I remember my Christmas Spirit in my younger years as being never-ending. All the magic of the season: snow, decorations, Christmas music, family dinners, giving and receiving presents, Santa Claus, school parties, time off school… so many memories.
Now as an adult, I desperately cling to the Christmas Spirit. I put a smile on my face and do what I can to give the Christmas magic to my children. But it can be so hard when life throws so much at you at once. Coordinating family gatherings, buying meaningful presents, making sure there is always time to watch Christmas movies and do special Christmas time activities.

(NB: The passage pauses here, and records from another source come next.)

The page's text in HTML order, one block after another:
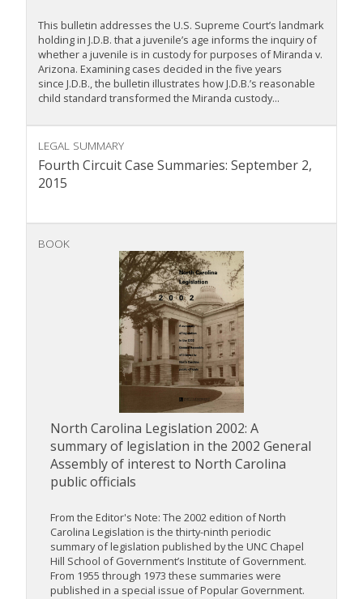
This bulletin addresses the U.S. Supreme Court’s landmark
holding in J.D.B. that a juvenile’s age informs the inquiry of
whether a juvenile is in custody for purposes of Miranda v.
Arizona. Examining cases decided in the five years
since J.D.B., the bulletin illustrates how J.D.B.’s reasonable
child standard transformed the Miranda custody...
LEGAL SUMMARY
Fourth Circuit Case Summaries: September 2,
2015
BOOK
North Carolina Legislation 2002: A
summary of legislation in the 2002 General
Assembly of interest to North Carolina
public officials
From the Editor's Note: The 2002 edition of North
Carolina Legislation is the thirty-ninth periodic
summary of legislation published by the UNC Chapel
Hill School of Government’s Institute of Government.
From 1955 through 1973 these summaries were
published in a special issue of Popular Government.
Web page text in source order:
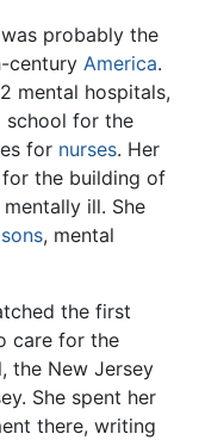
probably the
century America.
mental hospitals,
school for the
for nurses. Her
the building of
ill. She
, mental
the first
care for the
the New Jersey
She spent her
there, writing
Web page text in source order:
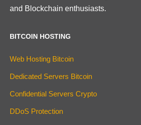
and Blockchain enthusiasts.
BITCOIN HOSTING
Web Hosting Bitcoin
Dedicated Servers Bitcoin
Confidential Servers Crypto
DDoS Protection
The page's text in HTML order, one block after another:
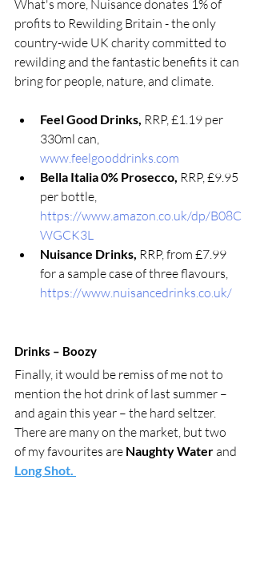
What's more, Nuisance donates 1% of
profits to Rewilding Britain - the only
country-wide UK charity committed to
rewilding and the fantastic benefits it can
bring for people, nature, and climate.
Feel Good Drinks, RRP, £1.19 per
330ml can,
www.feelgooddrinks.com
Bella Italia 0% Prosecco, RRP, £9.95
per bottle,
https://www.amazon.co.uk/dp/B08C
WGCK3L
Nuisance Drinks, RRP, from £7.99
for a sample case of three flavours,
https://www.nuisancedrinks.co.uk/
Drinks – Boozy
Finally, it would be remiss of me not to
mention the hot drink of last summer –
and again this year – the hard seltzer.
There are many on the market, but two
of my favourites are Naughty Water and
Long Shot.
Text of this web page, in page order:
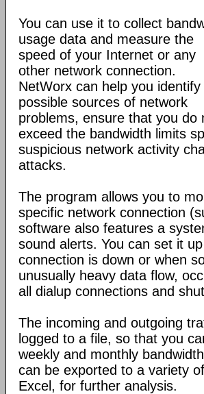
You can use it to collect
usage data and measure the
speed of your Internet or any
other network connection.
NetWorx can help you identify
possible sources of network
problems, ensure that you do
exceed the bandwidth limits
suspicious network activity
attacks.
The program allows you to
specific network connection
software also features a
sound alerts. You can set it
connection is down or when
unusually heavy data flow,
all dialup connections and
The incoming and outgoing
logged to a file, so that you
weekly and monthly
can be exported to a variety
Excel, for further analysis.
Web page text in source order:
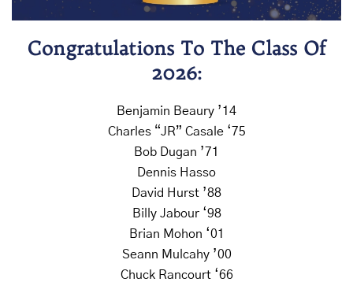
Congratulations To The Class Of
2026:
Benjamin Beaury ’14
Charles “JR” Casale ‘75
Bob Dugan ’71
Dennis Hasso
David Hurst ’88
Billy Jabour ‘98
Brian Mohon ‘01
Seann Mulcahy ’00
Chuck Rancourt ‘66
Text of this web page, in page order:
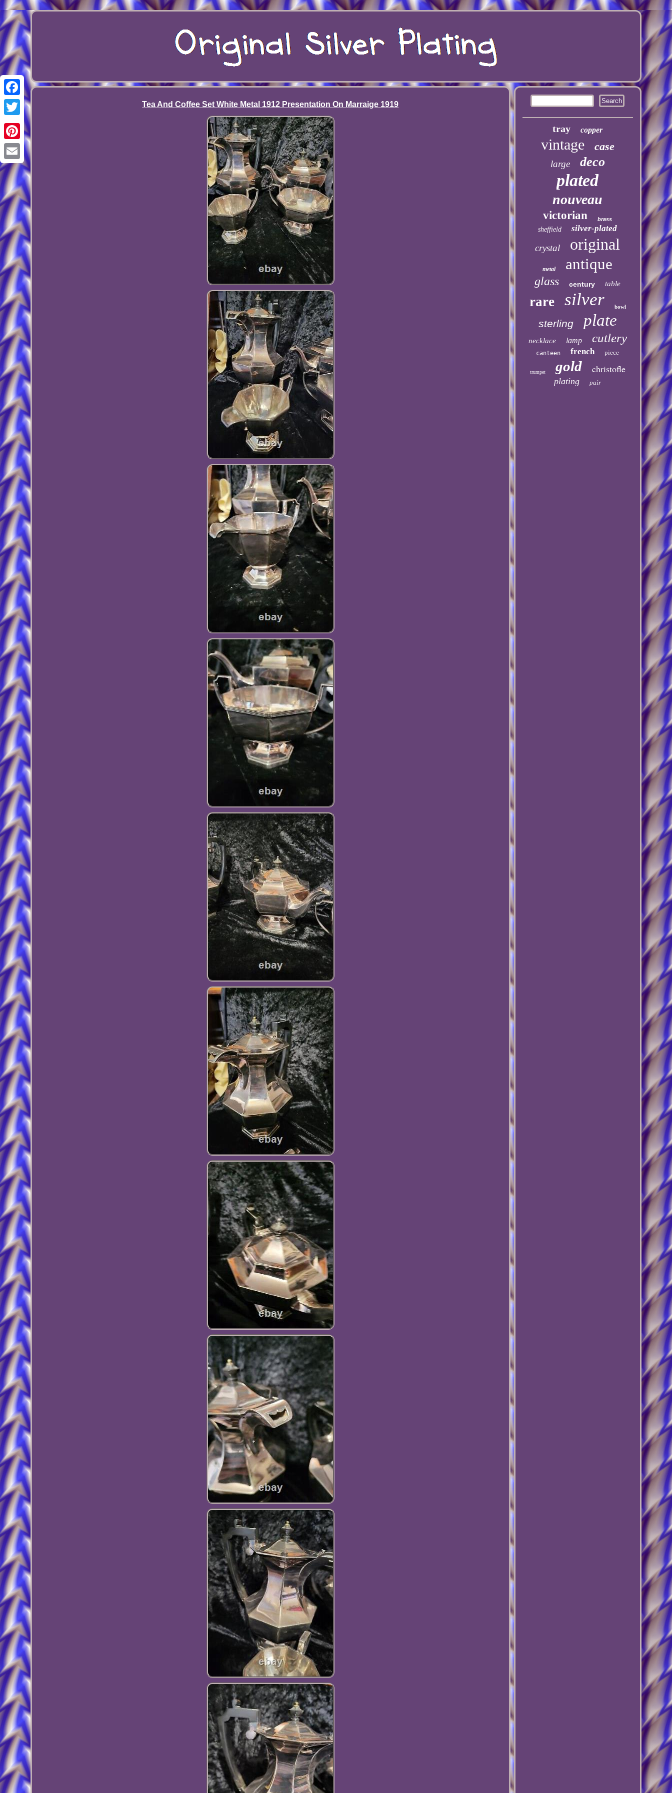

It is only December 5th and already my Christmas Spirit is suffering some blows. One of my children is having an out-patient surgery on the 22nd. I have had to schedule two pre-op appointments in the next couple weeks for this surgery. I have no idea what day to coordinate my side of the family gathering and I do not have the money to provide the same type of gathering as I did last year for them. I’m not sure when my spouse’s side of the family is getting together, either.
Then cram in the regular daily life stuff still going on; winter guard practices, basketball practices and games, marching band booster meetings, work schedules, household tasks, laundry… you get the idea. Tack on some terribly nasty bacterial sinus infection, some flu here, strep throat there… what a way to start the holiday season.
Despite trying so very hard to keep up with it all, I keep myself losing that happy holiday feeling. Add in my expectations of what I want to accomplish in my life: organizing the house, simplifying, just having 39 minutes or so to pen a blog! UGH!
My frustration level is so high right now. So, I have to stop this annoying, self-pitying whining and hold fast to the Christmas Spirit!!!
I am going to remember that it could always be worse and that I am truly blessed. Because, when it’s all said and done, I am.
On that positive note, “God bless us everyone.” (You got it, Tiny Tim.)
Keep your Christmas Spirit alive today and everyday! Merry Christmas!